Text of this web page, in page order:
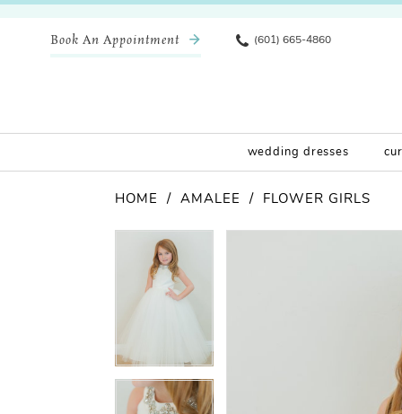
Book An Appointment (601) 665-4860
wedding dresses
HOME AMALEE FLOWER GIRLS
Products
Views
Carousel
Pause Autoplay
Previous Slide
Next Slide
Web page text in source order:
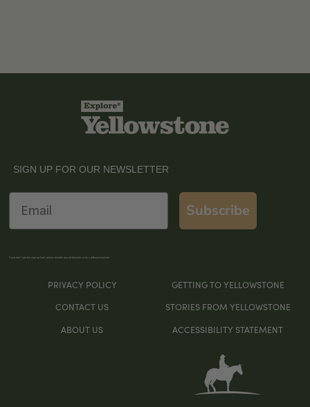
SIGN UP FOR OUR NEWSLETTER
Subscribe
If you don’t see the sign-up form, please disable any ad blockers or try a different browser
PRIVACY POLICY
GETTING TO YELLOWSTONE
CONTACT US
ABOUT US
STORIES FROM YELLOWSTONE
ACCESSIBILITY STATEMENT
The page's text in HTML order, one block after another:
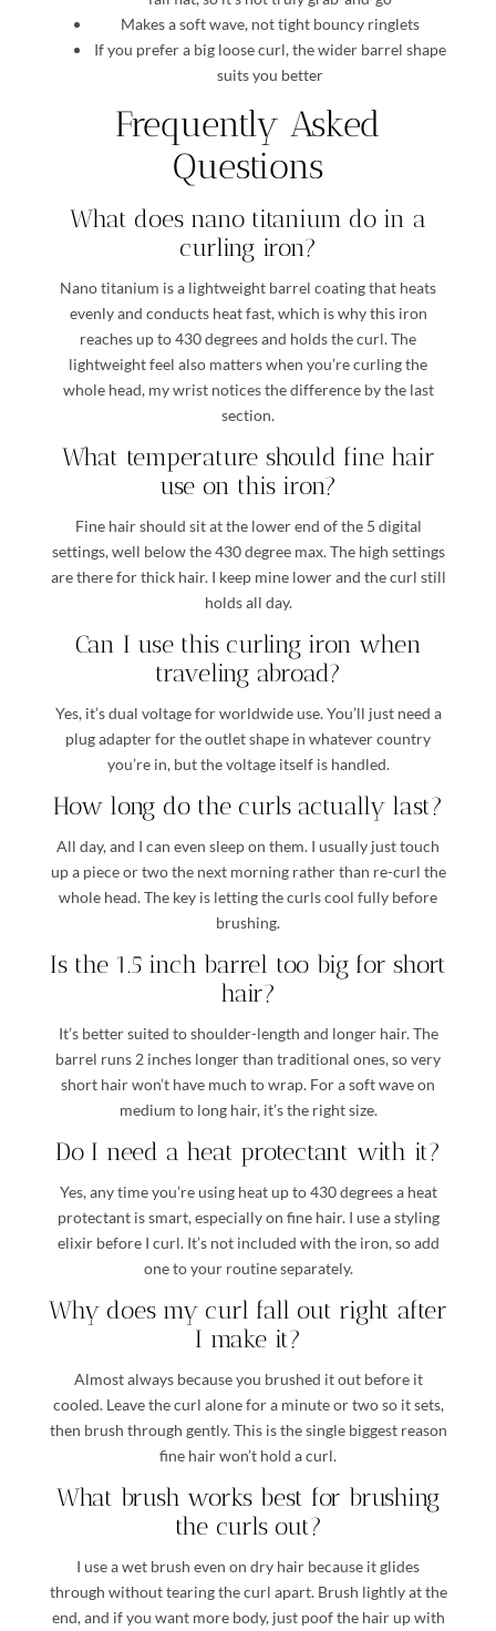
Makes a soft wave, not tight bouncy ringlets
If you prefer a big loose curl, the wider barrel shape
suits you better
Frequently Asked
Questions
What does nano titanium do in a
curling iron?
Nano titanium is a lightweight barrel coating that heats
evenly and conducts heat fast, which is why this iron
reaches up to 430 degrees and holds the curl. The
lightweight feel also matters when you’re curling the
whole head, my wrist notices the difference by the last
section.
What temperature should fine hair
use on this iron?
Fine hair should sit at the lower end of the 5 digital
settings, well below the 430 degree max. The high settings
are there for thick hair. I keep mine lower and the curl still
holds all day.
Can I use this curling iron when
traveling abroad?
Yes, it’s dual voltage for worldwide use. You’ll just need a
plug adapter for the outlet shape in whatever country
you’re in, but the voltage itself is handled.
How long do the curls actually last?
All day, and I can even sleep on them. I usually just touch
up a piece or two the next morning rather than re-curl the
whole head. The key is letting the curls cool fully before
brushing.
Is the 1.5 inch barrel too big for short
hair?
It’s better suited to shoulder-length and longer hair. The
barrel runs 2 inches longer than traditional ones, so very
short hair won’t have much to wrap. For a soft wave on
medium to long hair, it’s the right size.
Do I need a heat protectant with it?
Yes, any time you’re using heat up to 430 degrees a heat
protectant is smart, especially on fine hair. I use a styling
elixir before I curl. It’s not included with the iron, so add
one to your routine separately.
Why does my curl fall out right after
I make it?
Almost always because you brushed it out before it
cooled. Leave the curl alone for a minute or two so it sets,
then brush through gently. This is the single biggest reason
fine hair won’t hold a curl.
What brush works best for brushing
the curls out?
I use a wet brush even on dry hair because it glides
through without tearing the curl apart. Brush lightly at the
end, and if you want more body, just poof the hair up with
=====
WHAT TO WORK ON:
Return each line above where the word "order" shows up.

YOUR SOLUTION:
Text of this web page, in page order:
Web page text in source order:
The page's text in HTML order, one block after another:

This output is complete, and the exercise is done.